Step S30, if there are multiple target image blocks with characters and character directions in each of the image blocks, classifying and summarizing the character directions of each of the target image blocks, determining a target character direction based on a classification and summarization result of the classification and summarization, and taking the target character direction as a page direction of the target image.

When a plurality of target image blocks with characters and character directions exist in each image block through judgment, the character directions corresponding to each target image block are obtained, and the character directions are classified and collected, for example, the target image blocks corresponding to 0 degree are collected, the target image blocks corresponding to 90 degrees are collected, the target image blocks corresponding to 180 degrees are collected, the target image blocks corresponding to 270 degrees are collected, and it is determined which target image block corresponding to which character direction is the most, the character direction is taken as the target character direction, and if the target image block corresponding to 90 degrees is the most, the 90 degrees can be taken as the target character direction, that is, the page direction of the target image. In the present proposal, the target image is divided into a plurality of image blocks, and each image block is detected to determine whether a character is included, and if so, the character direction of the character is determined, and the character direction is classified and summarized to determine the page direction of the target image.

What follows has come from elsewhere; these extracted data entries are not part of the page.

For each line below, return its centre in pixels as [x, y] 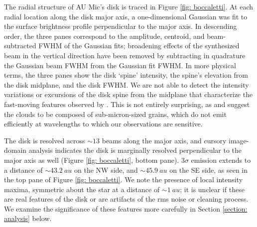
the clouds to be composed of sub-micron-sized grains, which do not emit [115, 114]
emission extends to [221, 160]
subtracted [20, 46]
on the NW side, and [106, 170]
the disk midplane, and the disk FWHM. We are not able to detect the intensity [127, 84]
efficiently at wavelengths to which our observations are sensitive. [103, 124]
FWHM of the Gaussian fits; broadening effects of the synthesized [139, 46]
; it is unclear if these [212, 189]
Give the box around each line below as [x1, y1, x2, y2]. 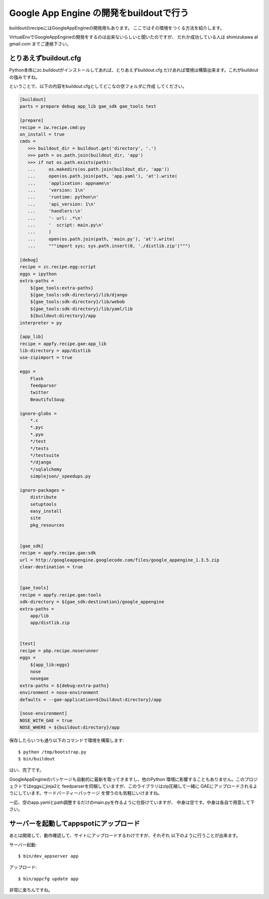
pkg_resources [30, 522, 65, 528]
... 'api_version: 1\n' [27, 201, 97, 207]
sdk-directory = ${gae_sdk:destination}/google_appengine [19, 599, 164, 605]
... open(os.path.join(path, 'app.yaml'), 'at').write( [27, 174, 178, 179]
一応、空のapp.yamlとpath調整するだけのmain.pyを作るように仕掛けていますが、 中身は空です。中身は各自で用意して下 [9, 799, 255, 805]
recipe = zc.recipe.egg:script [19, 264, 97, 270]
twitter [30, 389, 49, 395]
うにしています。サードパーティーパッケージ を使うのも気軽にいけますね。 [9, 790, 162, 796]
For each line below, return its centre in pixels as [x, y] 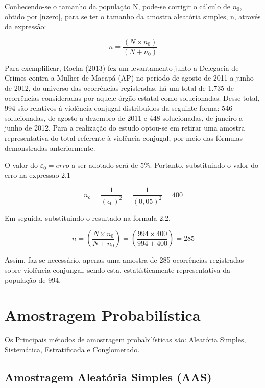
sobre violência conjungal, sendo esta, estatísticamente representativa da [117, 269]
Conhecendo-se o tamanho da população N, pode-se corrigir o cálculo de [118, 6]
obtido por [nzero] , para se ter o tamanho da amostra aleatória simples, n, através [133, 16]
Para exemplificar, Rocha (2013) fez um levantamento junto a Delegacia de [122, 68]
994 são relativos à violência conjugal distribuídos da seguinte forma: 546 [119, 108]
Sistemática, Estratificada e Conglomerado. [72, 349]
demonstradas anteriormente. [50, 148]
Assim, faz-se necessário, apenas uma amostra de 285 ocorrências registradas [124, 260]
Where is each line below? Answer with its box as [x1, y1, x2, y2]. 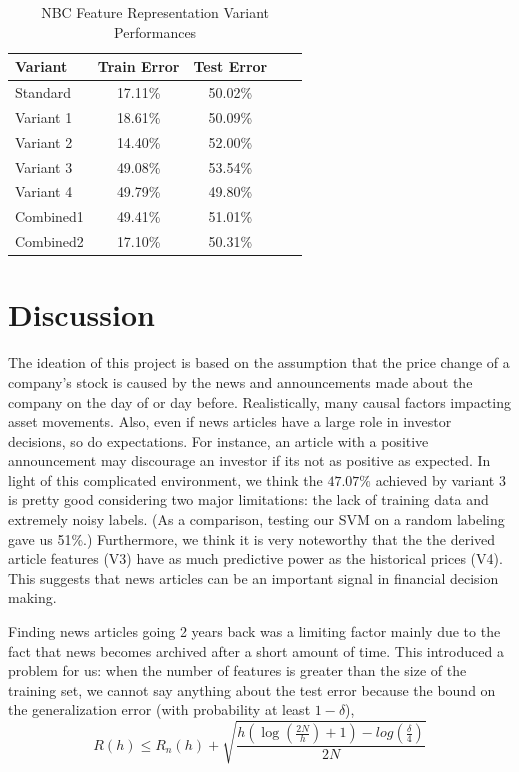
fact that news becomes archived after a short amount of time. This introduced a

In the embodiment, a target image to be subjected to image detection is determined, and the target image is divided according to a preset cutting mode to obtain a plurality of image blocks; training each image block based on a preset convolutional neural network model, and determining whether each image block has characters and a target image block in the character direction based on the training result of the training; if a plurality of target image blocks with characters and character directions exist in each image block, classifying and summarizing the character directions of each target image block, determining the target character direction based on the classified and summarized result, and taking the target character direction as the page direction of the target image. The target image is divided according to a preset cutting mode to obtain a plurality of image blocks, each image block is trained according to a convolutional neural network model to determine the target image block, the character directions of each target image block are classified and summarized, and the page direction of the target image is determined according to the classified and summarized result, so that the phenomenon that the page direction of the target image is estimated inaccurately in the prior art is avoided, and the accuracy of image page direction identification is improved.

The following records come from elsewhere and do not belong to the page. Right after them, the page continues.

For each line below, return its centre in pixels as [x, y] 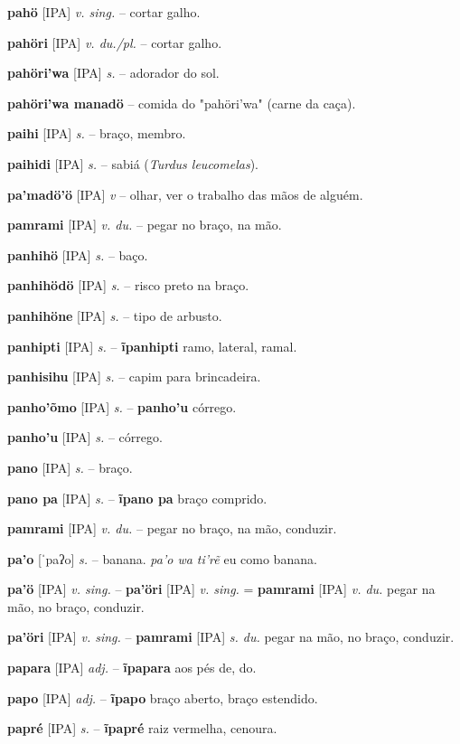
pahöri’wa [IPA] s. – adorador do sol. [113, 73]
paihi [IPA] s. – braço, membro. [97, 133]
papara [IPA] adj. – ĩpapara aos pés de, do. [132, 668]
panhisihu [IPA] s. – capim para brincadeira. [134, 377]
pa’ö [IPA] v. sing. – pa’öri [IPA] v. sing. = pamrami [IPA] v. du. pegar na [221, 589]
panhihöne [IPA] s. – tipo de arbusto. [115, 315]
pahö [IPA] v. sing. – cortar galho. [104, 12]
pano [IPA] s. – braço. [70, 467]
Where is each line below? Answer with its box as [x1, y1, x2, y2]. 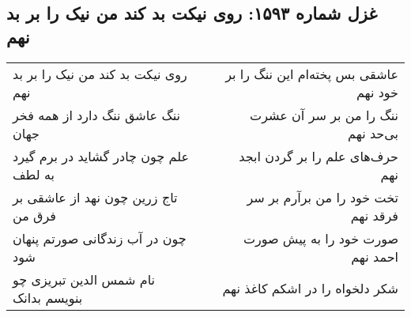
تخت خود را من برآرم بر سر [247, 187, 398, 206]
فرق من [13, 206, 56, 225]
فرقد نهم [350, 206, 398, 225]
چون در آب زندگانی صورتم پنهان [13, 228, 187, 247]
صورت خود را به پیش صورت [243, 228, 398, 247]
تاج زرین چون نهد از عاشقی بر [13, 187, 178, 206]
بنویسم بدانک [13, 288, 83, 307]
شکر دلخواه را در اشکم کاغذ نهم [222, 279, 398, 298]
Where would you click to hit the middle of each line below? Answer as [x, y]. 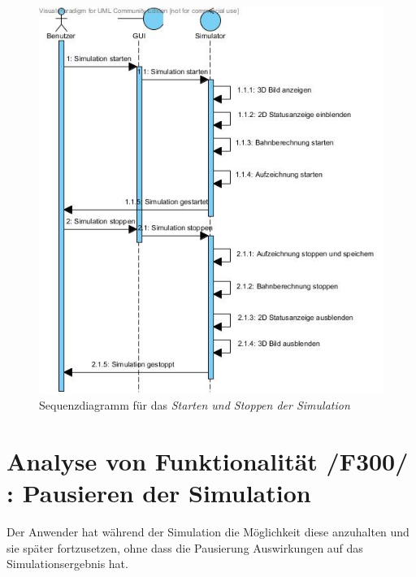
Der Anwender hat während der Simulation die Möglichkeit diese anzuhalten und [208, 532]
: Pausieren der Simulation [159, 493]
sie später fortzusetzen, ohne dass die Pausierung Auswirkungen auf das [185, 547]
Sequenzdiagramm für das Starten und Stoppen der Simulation [195, 405]
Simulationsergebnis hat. [67, 564]
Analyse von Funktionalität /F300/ [208, 461]
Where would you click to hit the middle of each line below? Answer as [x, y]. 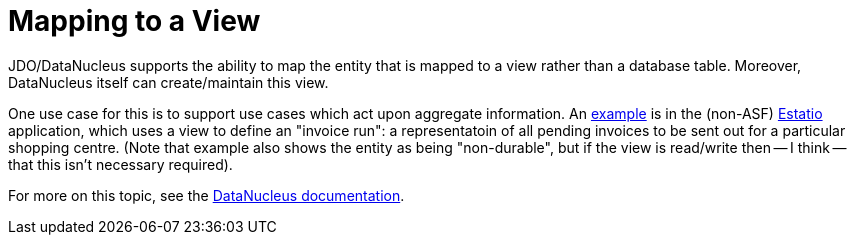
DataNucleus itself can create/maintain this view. [168, 82]
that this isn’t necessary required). [120, 164]
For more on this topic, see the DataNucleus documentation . [206, 195]
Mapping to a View [134, 21]
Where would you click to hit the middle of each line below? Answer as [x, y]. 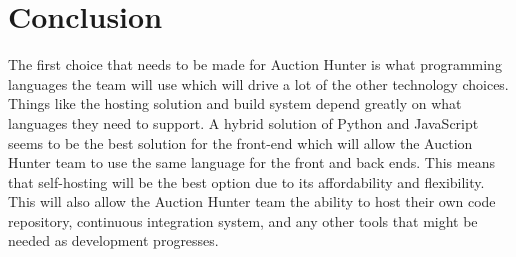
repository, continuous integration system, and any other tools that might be [243, 220]
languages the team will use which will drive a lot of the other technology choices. [258, 83]
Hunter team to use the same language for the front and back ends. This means [251, 162]
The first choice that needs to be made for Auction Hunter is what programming [255, 64]
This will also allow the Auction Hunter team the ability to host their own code [252, 201]
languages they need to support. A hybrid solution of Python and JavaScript [243, 122]
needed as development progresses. [113, 240]
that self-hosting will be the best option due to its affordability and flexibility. [246, 181]
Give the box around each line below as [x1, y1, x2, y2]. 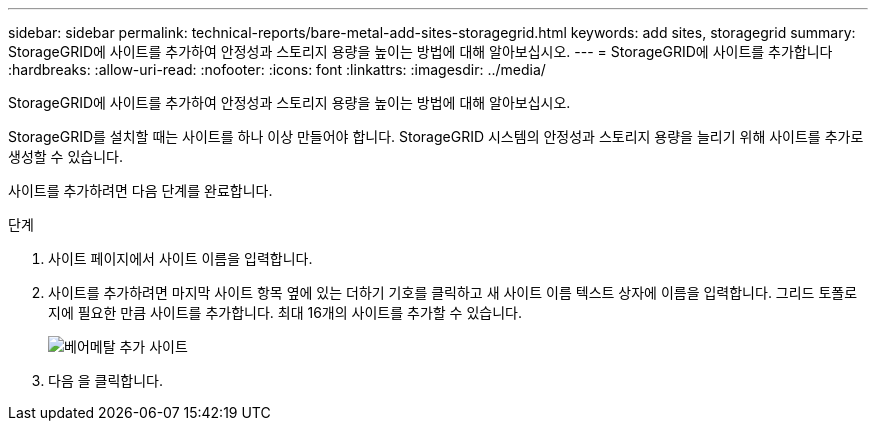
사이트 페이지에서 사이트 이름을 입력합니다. [48, 250, 313, 267]
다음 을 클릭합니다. [48, 372, 163, 389]
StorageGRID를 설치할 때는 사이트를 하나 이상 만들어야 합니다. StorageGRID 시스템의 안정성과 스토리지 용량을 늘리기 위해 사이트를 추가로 [8, 128, 864, 145]
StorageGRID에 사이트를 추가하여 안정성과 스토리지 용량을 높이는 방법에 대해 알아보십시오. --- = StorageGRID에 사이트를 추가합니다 [8, 43, 833, 60]
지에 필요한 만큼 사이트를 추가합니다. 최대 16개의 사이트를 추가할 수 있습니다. [48, 304, 522, 321]
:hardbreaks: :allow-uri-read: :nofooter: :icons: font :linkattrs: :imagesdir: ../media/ [8, 61, 546, 78]
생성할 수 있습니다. [8, 148, 123, 165]
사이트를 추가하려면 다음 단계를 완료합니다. [8, 182, 273, 199]

Further, on the basis of the first embodiment of the present invention, a second embodiment of the page direction identification method of the present invention is provided, where this embodiment is step S20 of the first embodiment of the present invention, and the refinement of the step of determining whether each image block has characters and target image blocks in a character direction based on the training result of the training includes:

step a, traversing each image block based on the training result of the training, and acquiring the whole area of the traversed image block and the area occupied by the suspected character area in the traversed image block;

in this embodiment, when each image block is trained through the convolutional neural network model and a training result is obtained, each image block may be traversed according to the training result, and for the traversed image block, the whole area of the traversed image block and the area of a suspected character area in the traversed image block, that is, the area occupied by the suspected character area, are determined.

Step b, calculating a ratio value of the area occupied by the suspected character area to the whole area, and judging whether the ratio value is larger than a preset threshold value or not;

and after the overall area of the traversed image block and the area occupied by the suspected character area are obtained, calculating a ratio value of the area occupied by the suspected character area to the overall area, judging whether the ratio value is larger than a preset threshold value or not, and executing different operations based on different judgment results. The preset threshold may be any threshold set in advance by the user.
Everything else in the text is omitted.